Introducing Sector Deep-Dives: The Analysis That Lives Between Companies

March 7, 2026 · 12 min read

We've analyzed 47 companies through 13 lenses, producing thousands of reports. We've built a macro analysis vertical that tracks how monetary policy, trade dynamics, and global capital flows cascade into equity valuations. But there was a gap between them.

When our Moat Mapper analyzed CrowdStrike, it didn't know what the same lens found about Okta. When the Gravy Gauge assessed Salesforce's revenue durability, it had no idea that ServiceNow's renewal rate was 98%. Each analysis was excellent in isolation and blind in context.

Sector Deep-Dives fills that gap. It's our third analytical vertical — industry-level analysis that operates between companies, synthesizing what we already know about individual equities into cross-company insights that no single-stock lens can produce.

The Core Innovation
Sector analysis doesn't start from scratch. It starts from our existing equity analyses. The “Equity Digest” aggregates 14 signals across all companies in a sector into a cross-company heatmap — revealing patterns that are invisible when you look at one company at a time.

The Three Pillars

Runchey Research now operates across three analytical verticals. Each asks a fundamentally different question:

Equity Analysis — 13 lenses, 47 companies

“What is this company worth, and is the market pricing it correctly?” Deep single-company analysis from SEC filings, transcripts, and alternative data.

Macro Themes — 13 lenses, 6 themes

“How do economic forces cascade into valuations?” Causal effect deltas measuring how monetary policy, trade dynamics, and global flows affect specific companies.

Sector Deep-Dives — 6 lenses, industry groupsNEW

“Who is winning, who is losing, and what structural forces shape the industry?” Cross-company analysis using our own equity data as the primary input, supplemented by industry-level external data.

The three verticals aren't independent. They cross-pollinate: macro themes inform sector context, sector insights flow back into equity pages, and equity updates trigger sector refreshes. The result is a research platform where changing one variable propagates through the entire system.

How Sector Analysis Works

The traditional approach to sector analysis starts from raw industry data — market size reports, competitor surveys, analyst estimates. We do something different.

Track 1: Our Own Equity Analyses (Internal)

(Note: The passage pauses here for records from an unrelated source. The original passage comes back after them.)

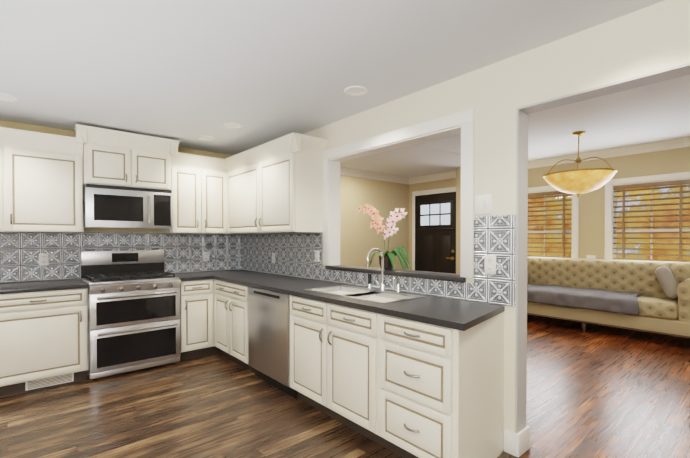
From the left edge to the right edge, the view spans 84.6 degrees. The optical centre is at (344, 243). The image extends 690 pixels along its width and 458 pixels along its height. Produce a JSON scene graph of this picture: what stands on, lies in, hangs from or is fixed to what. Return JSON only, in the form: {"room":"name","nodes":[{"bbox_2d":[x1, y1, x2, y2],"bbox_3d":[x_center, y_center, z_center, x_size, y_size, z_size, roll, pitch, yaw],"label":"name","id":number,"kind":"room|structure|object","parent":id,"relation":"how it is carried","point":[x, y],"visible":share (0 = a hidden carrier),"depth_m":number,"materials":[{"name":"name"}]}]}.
{"room":"kitchen","nodes":[
{"label":"kitchen","id":0,"kind":"room"},
{"bbox_2d":[0,120,239,282],"bbox_3d":[-3.569,0.064,3.384,5.840,2.440,0.150,-1,1,-41],"label":"wall","id":1,"kind":"structure","parent":0,"point":[27,127],"depth_m":4.00,"materials":[{"name":"beige paint"}]},
{"bbox_2d":[0,128,15,231],"bbox_3d":[-3.298,-0.539,3.267,0.648,0.870,0.353,-1,1,-41],"label":"upper cabinet","id":2,"kind":"object","parent":1,"relation":"attached to","point":[7,139],"depth_m":3.33,"materials":[{"name":"white wood"}]},
{"bbox_2d":[16,132,83,232],"bbox_3d":[-2.900,-0.543,3.610,0.638,0.870,0.353,-1,1,-41],"label":"upper cabinet","id":3,"kind":"object","parent":1,"relation":"attached to","point":[49,169],"depth_m":3.51,"materials":[{"name":"white wood"}]},
{"bbox_2d":[76,128,139,187],"bbox_3d":[-2.467,-0.842,3.944,0.451,0.513,0.408,-1,1,-41],"label":"upper cabinet","id":4,"kind":"object","parent":1,"relation":"attached to","point":[110,158],"depth_m":3.78,"materials":[{"name":"white wood"}]},
{"bbox_2d":[83,184,171,228],"bbox_3d":[-2.318,-0.372,4.041,0.788,0.421,0.465,-1,1,-41],"label":"microwave","id":5,"kind":"object","parent":4,"relation":"attached to","point":[111,207],"visible":0.98,"depth_m":3.87,"materials":[{"name":"silver metal"}]},
{"bbox_2d":[0,232,239,282],"bbox_3d":[-2.647,0.119,4.077,3.240,0.488,0.005,-1,1,-41],"label":"backsplash","id":6,"kind":"structure","parent":1,"relation":"attached to","point":[19,251],"depth_m":4.05,"materials":[{"name":"tile"}]},
{"bbox_2d":[39,253,48,265],"bbox_3d":[-2.996,0.159,3.768,0.075,0.120,0.008,-1,1,-41],"label":"electrical outlet","id":7,"kind":"object","parent":6,"relation":"attached to","point":[43,259],"visible":1,"depth_m":3.77,"materials":[{"name":"white plastic"}]},
{"bbox_2d":[203,252,208,260],"bbox_3d":[-1.767,0.166,4.827,0.075,0.120,0.008,-1,1,-41],"label":"electrical outlet","id":8,"kind":"object","parent":6,"relation":"attached to","point":[205,256],"visible":1,"depth_m":4.82,"materials":[{"name":"white plastic"}]},
{"bbox_2d":[140,136,171,189],"bbox_3d":[-2.206,-0.845,4.169,0.451,0.513,0.408,-1,1,-41],"label":"upper cabinet","id":9,"kind":"object","parent":1,"relation":"attached to","point":[155,155],"depth_m":4.05,"materials":[{"name":"white wood"}]},
{"bbox_2d":[162,152,195,233],"bbox_3d":[-1.901,-0.554,4.472,0.393,0.870,0.353,-1,1,-41],"label":"upper cabinet","id":10,"kind":"object","parent":1,"relation":"attached to","point":[183,167],"depth_m":4.30,"materials":[{"name":"white wood"}]},
{"bbox_2d":[196,156,223,233],"bbox_3d":[-1.682,-0.556,4.632,0.380,0.870,0.396,-1,1,-41],"label":"upper cabinet","id":11,"kind":"object","parent":1,"relation":"attached to","point":[209,172],"depth_m":4.49,"materials":[{"name":"white wood"}]},
{"bbox_2d":[0,0,664,154],"bbox_3d":[-1.042,-1.317,0.337,5.710,0.400,8.100,-1,1,-41],"label":"ceiling","id":12,"kind":"structure","parent":0,"point":[185,73],"depth_m":2.30,"materials":[{"name":"white paint"}]},
{"bbox_2d":[0,93,16,101],"bbox_3d":[-2.674,-1.145,2.959,0.176,0.012,0.176,-1,1,-41],"label":"recessed light","id":13,"kind":"object","parent":12,"relation":"in","point":[6,97],"visible":0.98,"depth_m":2.97,"materials":[{"name":"white plastic"}]},
{"bbox_2d":[197,136,213,140],"bbox_3d":[-1.535,-1.160,4.179,0.176,0.012,0.176,-1,1,-41],"label":"recessed light","id":14,"kind":"object","parent":12,"relation":"in","point":[206,138],"visible":1,"depth_m":4.18,"materials":[{"name":"white plastic"}]},
{"bbox_2d":[224,122,241,127],"bbox_3d":[-1.095,-1.154,3.700,0.176,0.012,0.176,-1,1,-41],"label":"recessed light","id":15,"kind":"object","parent":12,"relation":"in","point":[232,125],"visible":1,"depth_m":3.69,"materials":[{"name":"white plastic"}]},
{"bbox_2d":[344,86,367,95],"bbox_3d":[0.082,-1.143,2.840,0.176,0.012,0.176,-1,1,-41],"label":"recessed light","id":16,"kind":"object","parent":12,"relation":"in","point":[356,90],"visible":1,"depth_m":2.83,"materials":[{"name":"white plastic"}]},
{"bbox_2d":[0,314,689,457],"bbox_3d":[0.796,1.341,2.021,10.750,0.080,8.300,-1,1,-41],"label":"floor","id":17,"kind":"structure","parent":0,"point":[596,391],"depth_m":2.91,"materials":[{"name":"brown wood"}]},
{"bbox_2d":[0,279,88,396],"bbox_3d":[-2.829,0.828,3.483,0.718,0.910,0.666,-1,1,-41],"label":"base cabinet","id":18,"kind":"object","parent":17,"relation":"on","point":[44,343],"visible":1,"depth_m":3.29,"materials":[{"name":"white wood"}]},
{"bbox_2d":[80,250,180,379],"bbox_3d":[-2.223,0.679,3.944,0.796,1.195,0.712,-1,1,-41],"label":"range","id":19,"kind":"object","parent":17,"relation":"on","point":[133,310],"visible":1,"depth_m":3.75,"materials":[{"name":"silver metal"}]},
{"bbox_2d":[180,280,206,360],"bbox_3d":[-1.823,0.834,4.371,0.357,0.875,0.635,-1,1,-41],"label":"base cabinet","id":20,"kind":"object","parent":17,"relation":"on","point":[193,293],"depth_m":4.12,"materials":[{"name":"white wood"}]},
{"bbox_2d":[207,276,246,368],"bbox_3d":[-0.994,0.837,4.135,0.697,0.875,0.852,-1,1,-41],"label":"base cabinet","id":21,"kind":"object","parent":17,"relation":"on","point":[226,300],"depth_m":3.98,"materials":[{"name":"white wood"}]},
{"bbox_2d":[171,269,246,279],"bbox_3d":[-1.577,0.377,4.573,1.000,0.035,0.642,-1,1,-41],"label":"countertop","id":22,"kind":"structure","parent":21,"relation":"on","point":[189,275],"depth_m":4.41,"materials":[{"name":"grey stone"}]},
{"bbox_2d":[247,284,286,392],"bbox_3d":[-0.454,0.845,3.555,0.636,0.875,0.865,-1,1,-41],"label":"dishwasher","id":23,"kind":"object","parent":17,"relation":"on","point":[266,308],"depth_m":3.34,"materials":[{"name":"silver metal"}]},
{"bbox_2d":[287,292,366,436],"bbox_3d":[0.110,0.853,2.901,0.636,0.875,1.001,-1,1,-41],"label":"base cabinet","id":24,"kind":"object","parent":17,"relation":"on","point":[327,340],"depth_m":2.68,"materials":[{"name":"white wood"}]},
{"bbox_2d":[367,308,503,457],"bbox_3d":[0.593,0.860,2.341,0.636,0.875,0.622,-1,1,-41],"label":"base cabinet","id":25,"kind":"object","parent":17,"relation":"on","point":[405,374],"depth_m":2.11,"materials":[{"name":"white wood"}]},
{"bbox_2d":[215,272,504,331],"bbox_3d":[-0.203,0.394,3.254,0.642,0.035,3.150,-1,1,-41],"label":"countertop","id":26,"kind":"structure","parent":25,"relation":"on","point":[464,315],"depth_m":2.40,"materials":[{"name":"grey stone"}]},
{"bbox_2d":[307,284,418,303],"bbox_3d":[0.121,0.473,2.908,0.438,0.194,0.888,-1,1,-41],"label":"sink","id":27,"kind":"object","parent":26,"relation":"in","point":[380,295],"depth_m":2.94,"materials":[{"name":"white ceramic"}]},
{"bbox_2d":[367,248,384,287],"bbox_3d":[0.196,0.203,3.070,0.205,0.342,0.201,-1,1,-41],"label":"faucet","id":28,"kind":"object","parent":26,"relation":"on","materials":[{"name":"silver metal"}]},
{"bbox_2d":[393,277,401,291],"bbox_3d":[0.398,0.318,2.933,0.077,0.116,0.032,-1,1,-41],"label":"soap dispenser","id":29,"kind":"object","parent":26,"relation":"on","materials":[{"name":"silver metal"}]},
{"bbox_2d":[527,257,689,341],"bbox_3d":[3.674,0.748,5.618,1.004,1.015,2.580,-1,1,-41],"label":"sofa","id":30,"kind":"object","parent":17,"relation":"on","point":[647,296],"visible":0.92,"depth_m":5.32,"materials":[{"name":"beige fabric"}]},
{"bbox_2d":[527,283,644,315],"bbox_3d":[3.458,0.790,5.664,0.735,0.236,1.650,-1,1,-41],"label":"blanket","id":31,"kind":"object","parent":30,"relation":"on","point":[593,298],"depth_m":5.39,"materials":[{"name":"grey fabric"}]},
{"bbox_2d":[655,266,677,298],"bbox_3d":[4.229,0.504,4.959,0.477,0.421,0.297,-1,1,-41],"label":"pillow","id":32,"kind":"object","parent":30,"relation":"on","point":[666,277],"depth_m":4.84,"materials":[{"name":"beige fabric"}]},
{"bbox_2d":[340,175,408,269],"bbox_3d":[0.019,-0.101,6.173,3.240,2.700,0.130,-1,1,-41],"label":"wall","id":33,"kind":"structure","parent":0,"point":[360,238],"depth_m":6.40,"materials":[{"name":"beige paint"}]},
{"bbox_2d":[340,167,408,184],"bbox_3d":[0.045,-1.139,6.031,3.110,0.100,0.100,-1,1,-41],"label":"crown molding","id":34,"kind":"structure","parent":33,"relation":"attached to","point":[343,171],"depth_m":6.40,"materials":[{"name":"white"}]},
{"bbox_2d":[340,134,460,177],"bbox_3d":[0.600,-1.312,5.385,3.110,0.260,1.800,-1,1,-41],"label":"ceiling","id":35,"kind":"structure","parent":0,"point":[439,155],"depth_m":5.39,"materials":[{"name":"white paint"}]},
{"bbox_2d":[408,178,455,269],"bbox_3d":[1.592,-0.108,6.731,0.130,2.700,1.340,-1,1,-41],"label":"wall","id":36,"kind":"structure","parent":0,"point":[445,183],"depth_m":6.91,"materials":[{"name":"beige paint"}]},
{"bbox_2d":[409,171,455,183],"bbox_3d":[1.583,-1.145,6.551,0.100,0.100,1.100,-1,1,-41],"label":"crown molding","id":37,"kind":"structure","parent":36,"relation":"attached to","point":[447,175],"depth_m":6.60,"materials":[{"name":"white wood"}]},
{"bbox_2d":[412,187,455,273],"bbox_3d":[1.560,0.146,6.590,0.098,2.195,1.051,-1,1,-41],"label":"front door","id":38,"kind":"structure","parent":36,"relation":"in","point":[433,230],"depth_m":6.59,"materials":[{"name":"black wood"}]},
{"bbox_2d":[456,167,460,273],"bbox_3d":[2.455,-0.106,6.511,1.750,2.700,0.120,-1,1,-41],"label":"wall","id":39,"kind":"structure","parent":0,"point":[458,201],"depth_m":5.95,"materials":[{"name":"beige paint"}]},
{"bbox_2d":[242,0,689,449],"bbox_3d":[1.179,-0.052,2.248,0.130,2.700,7.770,-1,1,-41],"label":"wall","id":40,"kind":"structure","parent":0,"point":[643,41],"depth_m":2.32,"materials":[{"name":"beige paint"}]},
{"bbox_2d":[224,148,259,233],"bbox_3d":[-1.049,-0.554,4.411,0.397,0.870,0.900,-1,1,-41],"label":"upper cabinet","id":41,"kind":"object","parent":40,"relation":"attached to","point":[242,172],"depth_m":4.31,"materials":[{"name":"white wood"}]},
{"bbox_2d":[260,136,323,233],"bbox_3d":[-0.581,-0.547,3.900,0.354,0.870,0.718,-1,1,-41],"label":"upper cabinet","id":42,"kind":"object","parent":40,"relation":"attached to","point":[274,186],"depth_m":3.66,"materials":[{"name":"white wood"}]},
{"bbox_2d":[240,214,515,306],"bbox_3d":[-0.186,0.086,3.728,0.005,0.563,3.747,-1,1,-41],"label":"backsplash","id":43,"kind":"structure","parent":40,"relation":"attached to","point":[494,235],"depth_m":2.90,"materials":[{"name":"tile"}]},
{"bbox_2d":[272,253,274,262],"bbox_3d":[-0.847,0.170,4.486,0.008,0.120,0.075,-1,1,-41],"label":"electrical outlet","id":44,"kind":"object","parent":43,"relation":"attached to","point":[273,257],"visible":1,"depth_m":4.48,"materials":[{"name":"white plastic"}]},
{"bbox_2d":[315,250,318,261],"bbox_3d":[-0.285,0.128,3.834,0.008,0.120,0.075,-1,1,-41],"label":"electrical outlet","id":45,"kind":"object","parent":43,"relation":"attached to","point":[316,255],"visible":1,"depth_m":3.83,"materials":[{"name":"white plastic"}]},
{"bbox_2d":[485,255,495,274],"bbox_3d":[0.930,0.136,2.425,0.008,0.120,0.075,-1,1,-41],"label":"electrical outlet","id":46,"kind":"object","parent":43,"relation":"attached to","point":[490,264],"visible":1,"depth_m":2.42,"materials":[{"name":"white plastic"}]},
{"bbox_2d":[325,265,465,282],"bbox_3d":[0.384,0.239,3.197,0.220,0.035,1.520,-1,1,-41],"label":"sill","id":47,"kind":"structure","parent":40,"relation":"attached to","point":[452,277],"depth_m":2.99,"materials":[{"name":"grey stone"}]},
{"bbox_2d":[358,204,410,270],"bbox_3d":[0.330,-0.056,3.269,0.318,0.602,0.591,-1,1,-41],"label":"orchid","id":48,"kind":"object","parent":47,"relation":"on","point":[389,257],"visible":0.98,"depth_m":3.17,"materials":[{"name":"pink plant"}]},
{"bbox_2d":[322,108,473,277],"bbox_3d":[0.366,-0.341,3.175,0.149,1.125,1.640,-1,1,-41],"label":"frame","id":49,"kind":"structure","parent":40,"relation":"attached to","point":[435,128],"depth_m":2.93,"materials":[{"name":"white paint"}]},
{"bbox_2d":[475,194,491,213],"bbox_3d":[0.897,-0.254,2.465,0.009,0.120,0.115,-1,1,-41],"label":"switch plate","id":50,"kind":"object","parent":40,"relation":"attached to","point":[482,204],"visible":1,"depth_m":2.46,"materials":[{"name":"white plastic"}]},
{"bbox_2d":[504,425,529,451],"bbox_3d":[-0.078,1.209,3.815,0.042,0.140,3.780,-1,1,-41],"label":"baseboard","id":51,"kind":"structure","parent":40,"relation":"attached to","point":[517,444],"depth_m":2.33,"materials":[{"name":"white wood"}]},
{"bbox_2d":[515,63,689,432],"bbox_3d":[1.947,0.180,1.361,0.132,1.980,2.620,-1,1,-41],"label":"trim","id":52,"kind":"structure","parent":40,"relation":"attached to","point":[523,112],"depth_m":2.31,"materials":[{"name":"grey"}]},
{"bbox_2d":[460,75,689,160],"bbox_3d":[2.972,-1.491,3.796,4.890,0.140,8.100,-1,1,-41],"label":"ceiling","id":53,"kind":"structure","parent":0,"point":[654,112],"depth_m":4.44,"materials":[{"name":"white paint"}]},
{"bbox_2d":[543,131,616,197],"bbox_3d":[3.022,-1.015,4.900,0.820,0.840,0.822,-1,1,-41],"label":"pendant light","id":54,"kind":"object","parent":53,"relation":"hanging from","point":[577,182],"visible":1,"depth_m":4.69,"materials":[{"name":"gold metal"}]},
{"bbox_2d":[528,147,689,258],"bbox_3d":[5.202,-0.084,4.773,0.140,2.700,6.340,-1,1,-41],"label":"wall","id":55,"kind":"structure","parent":0,"point":[591,237],"depth_m":5.99,"materials":[{"name":"beige paint"}]},
{"bbox_2d":[527,186,578,257],"bbox_3d":[3.513,-0.181,6.696,0.185,1.645,1.170,-1,1,-41],"label":"window","id":56,"kind":"structure","parent":55,"relation":"in","point":[574,230],"depth_m":6.37,"materials":[{"name":"white wood"}]},
{"bbox_2d":[527,191,571,257],"bbox_3d":[3.499,-0.197,6.684,0.056,1.409,0.926,-1,1,-41],"label":"window blinds","id":57,"kind":"object","parent":56,"relation":"attached to","point":[544,195],"visible":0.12,"depth_m":6.56,"materials":[{"name":"brown wood"}]},
{"bbox_2d":[586,255,594,258],"bbox_3d":[3.954,0.230,6.092,0.028,0.080,0.120,-1,1,-41],"label":"thermostat","id":58,"kind":"object","parent":55,"relation":"attached to","point":[590,257],"visible":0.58,"depth_m":6.08,"materials":[{"name":"white plastic"}]},
{"bbox_2d":[528,137,689,168],"bbox_3d":[5.146,-1.376,4.630,0.110,0.110,6.220,-1,1,-41],"label":"crown molding","id":59,"kind":"structure","parent":55,"relation":"attached to","point":[652,147],"depth_m":5.76,"materials":[{"name":"white paint"}]},
{"bbox_2d":[604,172,689,259],"bbox_3d":[4.492,-0.166,5.560,0.185,1.645,1.170,-1,1,-41],"label":"window","id":60,"kind":"structure","parent":55,"relation":"in","point":[609,250],"depth_m":5.75,"materials":[{"name":"white wood"}]},
{"bbox_2d":[613,179,689,261],"bbox_3d":[4.479,-0.183,5.548,0.056,1.409,0.926,-1,1,-41],"label":"window blinds","id":61,"kind":"object","parent":60,"relation":"attached to","point":[655,185],"visible":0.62,"depth_m":5.52,"materials":[{"name":"brown wood"}]},
{"label":"outside","id":62,"kind":"structure","parent":0,"visible":0},
{"bbox_2d":[527,184,689,260],"bbox_3d":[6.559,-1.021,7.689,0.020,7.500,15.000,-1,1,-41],"label":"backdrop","id":63,"kind":"structure","parent":62,"point":[684,258],"depth_m":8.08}
]}

The foundation is the Equity Digest — a structured aggregation of every signal, metric, and assessment across all companies in the sector. For Enterprise SaaS, that means taking the 14 signals we've already computed for each of 8 companies and laying them side by side.

This is the artifact that no single-stock analysis can produce. When you see that 7 of 8 Enterprise SaaS companies rate as DEFENSIBLE or DOMINANT on competitive positioning, but one rates CONTESTED — that's a signal. When aggregate free cash flow is $38.4 billion at 35% margins across ~$109B combined revenue — that's a sector-level data point invisible from any single 10-K.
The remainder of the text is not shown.